Вот их сколько! Прямо перед ним статуей красовался длинноногий Санька, предводитель наспех сколоченной ватаги, выпятив барабаном живот и щуря нахально мышиные глазки. Чуть позади него почесывался трусоватый Петька Свищев, закадычный приятель Жадина, по-стариковски горбатя мосластую спину. Справа же стояли Хопровы — братья-одногодки: Гринька и Минька. Наверно, хитрущий Санька посулил что-то смирным братьям, жившим неподалеку от Женьки. Ведь он, Женька, никогда отроду не ссорился с Хопровыми.

«Ничего не скажешь, ловко они меня обложили!» — пронеслось в голове у Женьки. Сердце бухало кузнечным молотом, поясницу покалывало ледяными иголками. Стараясь не выдавать своей тревоги, Женька спросил с твердостью в голосе:

— Чего вылупились?

— А ты чего? — ехидно сощурился Минька Хопров.

— Помолчал бы, ирод! — презрительно сплюнул Женька. У его старенькой бабушки Фисы это слово было самым ругательным.

Заливаясь до ушей краснотой, Минька заморгал белесыми ресницами.

На выручку Хопрову пришел Петька Свищев:

— Хочешь, Женюля, я тебе на сопатку клеймо поставлю?

— А ты хочешь? — вопросом на вопрос ответил Женька.

— Нет, сперва ты скажи: хочешь? — хорохорился Петька, кривляясь и так и эдак.

Но тут Санька, отмахнувшись от приятеля рукой: заткнись, мол, пошире раздвинул ноги и по-боксерски выставил вперед свои большущие, в цыпках, кулачищи. И, в упор глядя на Женьку, процедил сквозь зубы:

— Сейчас мы из тебя бешбармак состряпаем! Будешь наперед знать, как брехать языком!

— А я и не брешу! — Женька тоже раздвинул ноги, как бы стремясь врасти в землю.

— Не брешешь? — усмехнулся зловеще Жадин. — А кто трепанул прорабу со стройки? Про то, что нам во двор…

— А что — не правда. Не правда это? — возмущенно выпалил Женька.

— Тебе-то какое дело, — опять заюлил дворнягой Петька Свищев. — Не твое же добро…

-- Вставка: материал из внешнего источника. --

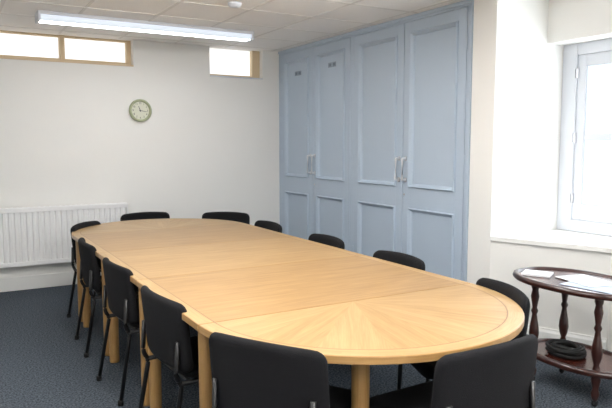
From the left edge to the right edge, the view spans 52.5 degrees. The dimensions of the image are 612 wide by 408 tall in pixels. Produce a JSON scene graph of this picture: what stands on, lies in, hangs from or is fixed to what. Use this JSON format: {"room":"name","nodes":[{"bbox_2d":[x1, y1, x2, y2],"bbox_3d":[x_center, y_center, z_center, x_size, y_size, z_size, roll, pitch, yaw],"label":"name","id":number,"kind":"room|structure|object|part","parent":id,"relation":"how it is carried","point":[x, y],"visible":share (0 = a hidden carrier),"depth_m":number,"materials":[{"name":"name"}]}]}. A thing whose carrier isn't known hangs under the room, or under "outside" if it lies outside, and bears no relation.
{"room":"meeting room","nodes":[
{"label":"meeting room","id":0,"kind":"room"},
{"bbox_2d":[0,40,279,277],"bbox_3d":[-2.502,-0.453,6.546,5.450,2.580,0.300,-3,6,-30],"label":"wall","id":1,"kind":"structure","parent":0,"point":[69,135],"depth_m":6.76,"materials":[{"name":"paint"}]},
{"bbox_2d":[0,269,101,291],"bbox_3d":[-2.522,0.780,6.470,4.980,0.140,0.018,-3,6,-30],"label":"baseboard","id":2,"kind":"structure","parent":1,"relation":"attached to","point":[62,278],"depth_m":6.33,"materials":[{"name":"white wood"}]},
{"bbox_2d":[0,33,124,62],"bbox_3d":[-2.838,-1.584,6.247,2.100,0.270,0.010,-3,6,-30],"label":"pane","id":3,"kind":"object","parent":1,"relation":"attached to","point":[10,44],"visible":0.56,"depth_m":6.40,"materials":[{"name":"clear glass"}]},
{"bbox_2d":[0,202,127,267],"bbox_3d":[-2.619,0.440,6.319,1.742,0.846,0.122,-3,6,-30],"label":"radiator","id":4,"kind":"object","parent":1,"relation":"attached to","point":[37,235],"visible":0.65,"depth_m":6.23,"materials":[{"name":"white metal"}]},
{"bbox_2d":[0,30,130,64],"bbox_3d":[-2.818,-1.582,6.218,2.105,0.270,0.060,-3,6,-30],"label":"frame","id":5,"kind":"object","parent":1,"relation":"attached to","point":[61,43],"visible":0.73,"depth_m":6.38,"materials":[{"name":"beige"}]},
{"bbox_2d":[0,57,133,66],"bbox_3d":[-2.782,-1.434,6.165,2.100,0.017,0.112,-3,6,-30],"label":"sill","id":6,"kind":"structure","parent":1,"relation":"attached to","point":[0,57],"depth_m":6.30,"materials":[{"name":"beige wood"}]},
{"bbox_2d":[129,99,151,121],"bbox_3d":[-1.792,-1.011,6.708,0.244,0.244,0.040,-3,6,-30],"label":"wall clock","id":7,"kind":"object","parent":1,"relation":"attached to","point":[140,110],"visible":1,"depth_m":6.71,"materials":[{"name":"green"}]},
{"bbox_2d":[210,48,249,75],"bbox_3d":[-0.887,-1.663,7.376,0.670,0.330,0.010,-3,6,-30],"label":"pane","id":8,"kind":"object","parent":1,"relation":"attached to","point":[222,61],"visible":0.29,"depth_m":7.36,"materials":[{"name":"clear glass"}]},
{"bbox_2d":[210,51,259,77],"bbox_3d":[-0.867,-1.660,7.341,0.670,0.330,0.070,-3,6,-30],"label":"frame","id":9,"kind":"object","parent":1,"relation":"attached to","point":[254,55],"visible":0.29,"depth_m":7.45,"materials":[{"name":"beige wood"}]},
{"bbox_2d":[210,75,262,79],"bbox_3d":[-0.831,-1.485,7.297,0.670,0.014,0.112,-3,6,-30],"label":"sill","id":10,"kind":"structure","parent":1,"relation":"attached to","point":[210,75],"depth_m":7.23,"materials":[{"name":"white"}]},
{"bbox_2d":[0,0,463,51],"bbox_3d":[-0.076,-1.456,2.997,6.200,0.100,8.680,-3,6,-30],"label":"ceiling","id":11,"kind":"structure","parent":0,"point":[354,13],"depth_m":5.42,"materials":[{"name":"tile"}]},
{"bbox_2d":[35,10,253,41],"bbox_3d":[-1.419,-1.628,5.728,1.980,0.081,0.200,-3,6,-30],"label":"ceiling light","id":12,"kind":"object","parent":11,"relation":"attached to","point":[41,16],"depth_m":5.60,"materials":[{"name":"white plastic"}]},
{"bbox_2d":[0,0,452,50],"bbox_3d":[-0.199,-1.387,2.815,5.600,0.004,8.279,-3,6,-30],"label":"grid","id":13,"kind":"object","parent":11,"relation":"attached to","point":[3,1],"depth_m":5.41,"materials":[{"name":"white metal"}]},
{"bbox_2d":[228,1,241,7],"bbox_3d":[-0.561,-1.567,4.887,0.110,0.036,0.110,-3,6,-30],"label":"smoke detector","id":14,"kind":"object","parent":11,"relation":"attached to","point":[233,4],"visible":1,"depth_m":4.85,"materials":[{"name":"white plastic"}]},
{"bbox_2d":[0,284,611,407],"bbox_3d":[-0.076,1.212,3.255,6.200,0.100,8.680,-3,6,-30],"label":"floor","id":15,"kind":"structure","parent":0,"point":[43,365],"depth_m":4.02,"materials":[{"name":"blue carpet"}]},
{"bbox_2d":[67,221,100,317],"bbox_3d":[-1.736,0.556,5.436,0.552,0.785,0.500,1,6,8],"label":"chair","id":16,"kind":"object","parent":15,"relation":"on","point":[78,226],"visible":0.23,"depth_m":5.26,"materials":[{"name":"black fabric"}]},
{"bbox_3d":[-1.990,0.663,5.268,0.090,0.597,0.029,0,6,-5],"label":"frame","id":17,"kind":"part","parent":16,"relation":"part of","materials":[{"name":"black metal"}]},
{"bbox_3d":[-1.932,0.327,5.441,0.108,0.330,0.500,1,6,8],"label":"backrest","id":18,"kind":"part","parent":16,"relation":"part of","materials":[{"name":"black fabric"}]},
{"bbox_2d":[75,237,138,357],"bbox_3d":[-1.399,0.639,4.580,0.552,0.785,0.500,-3,6,-28],"label":"chair","id":19,"kind":"object","parent":15,"relation":"on","point":[89,264],"visible":0.58,"depth_m":4.30,"materials":[{"name":"black fabric"}]},
{"bbox_3d":[-1.700,0.721,4.667,0.090,0.597,0.029,-2,6,-15],"label":"frame","id":20,"kind":"part","parent":19,"relation":"part of","materials":[{"name":"black metal"}]},
{"bbox_3d":[-1.574,0.422,4.465,0.108,0.330,0.500,-3,6,-28],"label":"backrest","id":21,"kind":"part","parent":19,"relation":"part of","materials":[{"name":"black fabric"}]},
{"bbox_3d":[-1.499,0.757,4.297,0.090,0.597,0.029,-5,7,-41],"label":"frame","id":22,"kind":"part","parent":19,"relation":"part of","materials":[{"name":"black metal"}]},
{"bbox_3d":[-1.268,0.836,4.431,0.471,0.410,0.033,-3,6,-28],"label":"leg","id":23,"kind":"part","parent":19,"relation":"part of","materials":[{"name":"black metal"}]},
{"bbox_3d":[-1.355,0.588,4.599,0.450,0.063,0.460,-3,6,-28],"label":"seat","id":24,"kind":"part","parent":19,"relation":"part of","materials":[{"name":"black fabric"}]},
{"bbox_2d":[96,257,139,405],"bbox_3d":[-0.953,0.715,3.793,0.552,0.785,0.500,-4,7,-33],"label":"chair","id":25,"kind":"object","parent":15,"relation":"on","point":[120,292],"visible":0.66,"depth_m":3.53,"materials":[{"name":"black fabric"}]},
{"bbox_3d":[-1.258,0.800,3.852,0.090,0.597,0.029,-2,6,-20],"label":"frame","id":26,"kind":"part","parent":25,"relation":"part of","materials":[{"name":"black metal"}]},
{"bbox_3d":[-1.118,0.499,3.662,0.108,0.330,0.500,-4,7,-33],"label":"backrest","id":27,"kind":"part","parent":25,"relation":"part of","materials":[{"name":"black fabric"}]},
{"bbox_3d":[-1.025,0.834,3.502,0.029,0.597,0.090,5,8,43],"label":"frame","id":28,"kind":"part","parent":25,"relation":"part of","materials":[{"name":"black metal"}]},
{"bbox_3d":[-0.911,0.664,3.816,0.450,0.063,0.460,-4,7,-33],"label":"seat","id":29,"kind":"part","parent":25,"relation":"part of","materials":[{"name":"black fabric"}]},
{"bbox_3d":[-0.807,0.911,3.655,0.471,0.410,0.033,-4,7,-33],"label":"leg","id":30,"kind":"part","parent":25,"relation":"part of","materials":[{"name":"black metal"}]},
{"bbox_2d":[120,212,169,300],"bbox_3d":[-1.522,0.491,6.111,0.500,0.785,0.552,-3,6,-30],"label":"chair","id":31,"kind":"object","parent":15,"relation":"on","point":[139,215],"visible":0.15,"depth_m":6.25,"materials":[{"name":"black fabric"}]},
{"bbox_3d":[-1.621,0.248,6.260,0.500,0.330,0.108,-3,6,-30],"label":"backrest","id":32,"kind":"part","parent":31,"relation":"part of","materials":[{"name":"black fabric"}]},
{"bbox_2d":[138,285,198,407],"bbox_3d":[-0.514,0.788,3.039,0.552,0.785,0.500,-4,7,-34],"label":"chair","id":33,"kind":"object","parent":15,"relation":"on","point":[169,340],"visible":0.7,"depth_m":2.79,"materials":[{"name":"black fabric"}]},
{"bbox_3d":[-0.821,0.874,3.091,0.090,0.597,0.029,-2,6,-21],"label":"frame","id":34,"kind":"part","parent":33,"relation":"part of","materials":[{"name":"black metal"}]},
{"bbox_3d":[-0.604,0.951,3.248,0.471,0.410,0.033,-4,7,-34],"label":"leg","id":35,"kind":"part","parent":33,"relation":"part of","materials":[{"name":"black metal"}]},
{"bbox_3d":[-0.677,0.573,2.905,0.108,0.330,0.500,-4,7,-34],"label":"backrest","id":36,"kind":"part","parent":33,"relation":"part of","materials":[{"name":"black fabric"}]},
{"bbox_3d":[-0.633,0.784,2.955,0.018,0.017,0.410,-4,7,-34],"label":"cross rail","id":37,"kind":"part","parent":33,"relation":"part of","materials":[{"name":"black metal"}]},
{"bbox_3d":[-0.581,0.907,2.746,0.029,0.597,0.090,5,7,42],"label":"frame","id":38,"kind":"part","parent":33,"relation":"part of","materials":[{"name":"black metal"}]},
{"bbox_3d":[-0.473,0.737,3.062,0.450,0.063,0.460,-4,7,-34],"label":"seat","id":39,"kind":"part","parent":33,"relation":"part of","materials":[{"name":"black fabric"}]},
{"bbox_3d":[-0.365,0.984,2.904,0.471,0.410,0.033,-4,7,-34],"label":"leg","id":40,"kind":"part","parent":33,"relation":"part of","materials":[{"name":"black metal"}]},
{"bbox_2d":[202,212,249,223],"bbox_3d":[-0.839,0.490,6.116,0.500,0.785,0.552,1,6,9],"label":"chair","id":41,"kind":"object","parent":15,"relation":"on","point":[231,216],"visible":0.1,"depth_m":6.28,"materials":[{"name":"black fabric"}]},
{"bbox_2d":[254,220,281,232],"bbox_3d":[-0.500,0.558,5.418,0.552,0.785,0.500,-3,6,-30],"label":"chair","id":42,"kind":"object","parent":15,"relation":"on","point":[269,225],"visible":0.09,"depth_m":5.50,"materials":[{"name":"black fabric"}]},
{"bbox_2d":[209,332,350,407],"bbox_3d":[-0.054,0.850,2.406,0.500,0.785,0.552,3,6,30],"label":"chair","id":43,"kind":"object","parent":15,"relation":"on","point":[246,373],"visible":0.94,"depth_m":2.16,"materials":[{"name":"black fabric"}]},
{"bbox_3d":[-0.350,0.948,2.322,0.029,0.597,0.090,5,8,43],"label":"frame","id":44,"kind":"part","parent":43,"relation":"part of","materials":[{"name":"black metal"}]},
{"bbox_3d":[0.017,0.968,2.114,0.029,0.597,0.090,2,6,17],"label":"frame","id":45,"kind":"part","parent":43,"relation":"part of","materials":[{"name":"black metal"}]},
{"bbox_3d":[-0.029,0.796,2.444,0.460,0.063,0.450,3,6,30],"label":"seat","id":46,"kind":"part","parent":43,"relation":"part of","materials":[{"name":"black fabric"}]},
{"bbox_2d":[71,218,524,407],"bbox_3d":[-0.502,0.702,4.168,1.514,0.740,4.389,-3,6,-30],"label":"conference table","id":47,"kind":"object","parent":15,"relation":"on","point":[360,311],"visible":0.87,"depth_m":3.02,"materials":[{"name":"brown wood"}]},
{"bbox_3d":[-1.863,0.623,5.142,0.070,0.708,0.070,-3,6,-30],"label":"leg","id":48,"kind":"part","parent":47,"relation":"part of","materials":[{"name":"brown wood"}]},
{"bbox_3d":[-1.768,0.639,4.978,0.070,0.708,0.070,-3,6,-30],"label":"leg","id":49,"kind":"part","parent":47,"relation":"part of","materials":[{"name":"brown wood"}]},
{"bbox_3d":[-1.379,0.704,4.311,0.070,0.708,0.070,-3,6,-30],"label":"leg","id":50,"kind":"part","parent":47,"relation":"part of","materials":[{"name":"brown wood"}]},
{"bbox_3d":[-1.299,0.717,4.173,0.070,0.708,0.070,-3,6,-30],"label":"leg","id":51,"kind":"part","parent":47,"relation":"part of","materials":[{"name":"brown wood"}]},
{"bbox_3d":[-0.897,0.784,3.484,0.070,0.708,0.070,-3,6,-30],"label":"leg","id":52,"kind":"part","parent":47,"relation":"part of","materials":[{"name":"brown wood"}]},
{"bbox_3d":[-0.817,0.797,3.346,0.070,0.708,0.070,-3,6,-30],"label":"leg","id":53,"kind":"part","parent":47,"relation":"part of","materials":[{"name":"brown wood"}]},
{"bbox_3d":[-0.426,0.862,2.675,0.070,0.708,0.070,-3,6,-30],"label":"leg","id":54,"kind":"part","parent":47,"relation":"part of","materials":[{"name":"brown wood"}]},
{"bbox_3d":[0.204,0.894,2.342,0.070,0.708,0.070,-3,6,-30],"label":"leg","id":55,"kind":"part","parent":47,"relation":"part of","materials":[{"name":"brown wood"}]},
{"bbox_2d":[308,233,344,249],"bbox_3d":[-0.017,0.638,4.589,0.552,0.785,0.500,-3,6,-28],"label":"chair","id":56,"kind":"object","parent":15,"relation":"on","point":[325,239],"visible":0.09,"depth_m":4.66,"materials":[{"name":"black fabric"}]},
{"bbox_2d":[278,0,473,281],"bbox_3d":[0.713,-0.436,6.380,0.656,2.579,3.212,-3,6,-30],"label":"tall cabinet","id":57,"kind":"object","parent":15,"relation":"on","point":[375,120],"visible":0.73,"depth_m":5.78,"materials":[{"name":"blue wood"}]},
{"bbox_3d":[-0.108,-0.988,7.195,0.036,1.348,0.545,-3,6,-30],"label":"door moulding","id":58,"kind":"part","parent":57,"relation":"part of","materials":[{"name":"blue paint"}]},
{"bbox_3d":[-0.108,0.211,7.311,0.036,0.698,0.545,-3,6,-30],"label":"door moulding","id":59,"kind":"part","parent":57,"relation":"part of","materials":[{"name":"blue paint"}]},
{"bbox_3d":[0.033,-0.447,6.955,0.056,0.211,0.022,-3,6,-30],"label":"handle","id":60,"kind":"part","parent":57,"relation":"part of","materials":[{"name":"white metal"}]},
{"bbox_3d":[0.078,-0.440,6.878,0.056,0.211,0.022,-3,6,-30],"label":"handle","id":61,"kind":"part","parent":57,"relation":"part of","materials":[{"name":"white metal"}]},
{"bbox_3d":[0.259,0.273,6.681,0.036,0.698,0.540,-3,6,-30],"label":"door moulding","id":62,"kind":"part","parent":57,"relation":"part of","materials":[{"name":"blue paint"}]},
{"bbox_3d":[0.259,-0.927,6.564,0.036,1.348,0.540,-3,6,-30],"label":"door moulding","id":63,"kind":"part","parent":57,"relation":"part of","materials":[{"name":"blue paint"}]},
{"bbox_3d":[0.672,0.341,5.972,0.036,0.698,0.585,-3,6,-30],"label":"door moulding","id":64,"kind":"part","parent":57,"relation":"part of","materials":[{"name":"blue paint"}]},
{"bbox_3d":[0.672,-0.858,5.856,0.036,1.348,0.585,-3,6,-30],"label":"door moulding","id":65,"kind":"part","parent":57,"relation":"part of","materials":[{"name":"blue paint"}]},
{"bbox_3d":[0.823,-0.316,5.599,0.056,0.211,0.022,-3,6,-30],"label":"handle","id":66,"kind":"part","parent":57,"relation":"part of","materials":[{"name":"white metal"}]},
{"bbox_3d":[0.868,-0.308,5.521,0.056,0.211,0.022,-3,6,-30],"label":"handle","id":67,"kind":"part","parent":57,"relation":"part of","materials":[{"name":"white metal"}]},
{"bbox_3d":[1.058,0.405,5.309,0.036,0.698,0.575,-3,6,-30],"label":"door moulding","id":68,"kind":"part","parent":57,"relation":"part of","materials":[{"name":"blue paint"}]},
{"bbox_3d":[1.058,-0.794,5.193,0.036,1.348,0.575,-3,6,-30],"label":"door moulding","id":69,"kind":"part","parent":57,"relation":"part of","materials":[{"name":"blue paint"}]},
{"bbox_2d":[373,250,430,381],"bbox_3d":[0.414,0.712,3.829,0.552,0.785,0.500,-3,6,-30],"label":"chair","id":70,"kind":"object","parent":15,"relation":"on","point":[408,260],"visible":0.13,"depth_m":3.89,"materials":[{"name":"black fabric"}]},
{"bbox_3d":[0.585,0.476,3.906,0.108,0.330,0.500,-3,6,-30],"label":"backrest","id":71,"kind":"part","parent":70,"relation":"part of","materials":[{"name":"black fabric"}]},
{"bbox_2d":[369,334,537,407],"bbox_3d":[0.545,0.853,2.369,0.500,0.785,0.552,-3,7,-32],"label":"chair","id":72,"kind":"object","parent":15,"relation":"on","point":[501,375],"visible":0.99,"depth_m":2.13,"materials":[{"name":"black fabric"}]},
{"bbox_3d":[0.519,0.800,2.406,0.460,0.063,0.450,-3,7,-32],"label":"seat","id":73,"kind":"part","parent":72,"relation":"part of","materials":[{"name":"black fabric"}]},
{"bbox_3d":[0.650,0.643,2.179,0.500,0.330,0.108,-3,7,-32],"label":"backrest","id":74,"kind":"part","parent":72,"relation":"part of","materials":[{"name":"black fabric"}]},
{"bbox_3d":[0.844,0.951,2.296,0.029,0.597,0.090,-5,8,-45],"label":"frame","id":75,"kind":"part","parent":72,"relation":"part of","materials":[{"name":"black metal"}]},
{"bbox_2d":[397,278,529,389],"bbox_3d":[0.767,0.789,3.032,0.552,0.785,0.500,-1,6,-10],"label":"chair","id":76,"kind":"object","parent":15,"relation":"on","point":[426,369],"visible":0.16,"depth_m":2.89,"materials":[{"name":"black fabric"}]},
{"bbox_3d":[0.695,0.951,3.249,0.471,0.410,0.033,-1,6,-10],"label":"leg","id":77,"kind":"part","parent":76,"relation":"part of","materials":[{"name":"black metal"}]},
{"bbox_3d":[0.718,0.741,3.018,0.450,0.063,0.460,-1,6,-10],"label":"seat","id":78,"kind":"part","parent":76,"relation":"part of","materials":[{"name":"black fabric"}]},
{"bbox_3d":[0.962,0.559,3.045,0.108,0.330,0.500,-1,6,-10],"label":"backrest","id":79,"kind":"part","parent":76,"relation":"part of","materials":[{"name":"black fabric"}]},
{"bbox_2d":[513,266,611,406],"bbox_3d":[1.636,0.781,3.711,0.566,0.669,0.873,-3,6,-30],"label":"side table","id":80,"kind":"object","parent":15,"relation":"on","point":[597,364],"visible":0.8,"depth_m":3.62,"materials":[{"name":"brown wood"}]},
{"bbox_3d":[1.407,0.771,3.826,0.060,0.607,0.060,-3,6,-30],"label":"turned leg","id":81,"kind":"part","parent":80,"relation":"part of","materials":[{"name":"brown wood"}]},
{"bbox_2d":[521,269,553,277],"bbox_3d":[1.449,0.435,3.882,0.170,0.012,0.140,3,6,31],"label":"notepad","id":82,"kind":"object","parent":80,"relation":"on","point":[536,273],"visible":0.96,"depth_m":3.85,"materials":[{"name":"white paper"}]},
{"bbox_3d":[1.649,0.758,3.966,0.060,0.607,0.060,-3,6,-30],"label":"turned leg","id":83,"kind":"part","parent":80,"relation":"part of","materials":[{"name":"brown wood"}]},
{"bbox_2d":[545,339,586,359],"bbox_3d":[1.571,0.880,3.752,0.224,0.069,0.241,-3,6,-30],"label":"coiled cable","id":84,"kind":"object","parent":80,"relation":"on","point":[559,348],"visible":1,"depth_m":3.70,"materials":[{"name":"black rubber"}]},
{"bbox_2d":[560,281,611,293],"bbox_3d":[1.702,0.472,3.546,0.280,0.003,0.380,-4,7,-37],"label":"paper sheet","id":85,"kind":"object","parent":80,"relation":"on","point":[604,289],"visible":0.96,"depth_m":3.52,"materials":[{"name":"white paper"}]},
{"bbox_2d":[555,274,611,286],"bbox_3d":[1.667,0.455,3.686,0.210,0.003,0.297,-2,6,-16],"label":"paper sheet","id":86,"kind":"object","parent":85,"relation":"on","point":[582,279],"visible":1,"depth_m":3.68,"materials":[{"name":"white paper"}]},
{"bbox_3d":[1.623,0.807,3.456,0.060,0.607,0.060,-3,6,-30],"label":"turned leg","id":87,"kind":"part","parent":80,"relation":"part of","materials":[{"name":"brown wood"}]},
{"bbox_2d":[467,0,563,283],"bbox_3d":[1.797,-0.305,5.020,1.050,2.580,0.235,-3,6,-30],"label":"wall","id":88,"kind":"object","parent":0,"point":[516,100],"depth_m":4.77,"materials":[{"name":"white paint"}]},
{"bbox_2d":[489,241,611,351],"bbox_3d":[2.365,0.707,4.134,1.050,0.735,2.030,-3,6,-30],"label":"wall","id":89,"kind":"structure","parent":0,"point":[505,258],"depth_m":4.44,"materials":[{"name":"white paint"}]},
{"bbox_2d":[490,229,611,253],"bbox_3d":[2.256,0.327,4.034,0.820,0.040,2.028,-3,6,-30],"label":"window sill","id":90,"kind":"structure","parent":89,"relation":"attached to","point":[556,238],"depth_m":4.54,"materials":[{"name":"white paint"}]},
{"bbox_2d":[527,325,606,349],"bbox_3d":[1.728,0.970,4.514,0.838,0.140,0.018,4,7,37],"label":"baseboard","id":91,"kind":"structure","parent":89,"relation":"attached to","point":[543,332],"depth_m":4.39,"materials":[{"name":"white wood"}]},
{"bbox_2d":[557,38,611,235],"bbox_3d":[2.589,-0.446,4.153,0.070,1.473,2.030,-3,6,-30],"label":"frame","id":92,"kind":"object","parent":89,"relation":"attached to","point":[571,53],"visible":0.88,"depth_m":4.93,"materials":[{"name":"white"}]},
{"bbox_2d":[572,51,611,223],"bbox_3d":[2.584,-0.448,4.162,0.040,1.290,1.750,-3,6,-30],"label":"window","id":93,"kind":"structure","parent":89,"relation":"in","point":[597,176],"depth_m":4.78,"materials":[{"name":"grey"}]},
{"bbox_3d":[2.584,-0.448,4.162,0.040,1.290,1.750,-3,6,-30],"label":"sash","id":94,"kind":"part","parent":93,"relation":"part of","materials":[{"name":"clear glass"}]},
{"bbox_2d":[570,68,578,202],"bbox_3d":[2.121,-0.535,4.899,0.013,1.060,0.030,-3,6,-30],"label":"hinge","id":95,"kind":"object","parent":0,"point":[577,69],"visible":1,"depth_m":4.89,"materials":[{"name":"silver metal"}]},
{"bbox_2d":[547,0,611,45],"bbox_3d":[2.607,-1.344,4.076,0.490,0.330,2.030,-3,6,-30],"label":"wall","id":96,"kind":"structure","parent":0,"point":[570,22],"depth_m":4.61,"materials":[{"name":"paint"}]}
]}

— Эти ворюги Жадины… — начал было Женька, но побелевший до синевы Санька не дал ему договорить. Рывком бросившись на Женьку, он, не размахиваясь, сунул ему кулачищем под самый подбородок. Лязгнув зубами, Женька рухнул навзничь.

— Ну, а вы чего? — гаркнул Санька, понукая приятелей.

Но ни Петька, ни братья Хопровы не сдвинулись с места. Тогда Санька, чертыхаясь, снова пошел на Женьку.

Когда же пузан чуть ли не вплотную приблизился к Женьке, все еще распластавшемуся на песке, тот, не медля ни секунды, вдруг изо всей силы пнул его ногами в живот. И тут уж Санька, совсем не ожидавший ответного удара, полетел на землю.

Проворно вскочив и отчаянно крича: «Всех с копыт свалю, только суньтесь!» — Женька бросился наутек.

Метрах в ста от оврага в гору карабкалась крутая тропинка.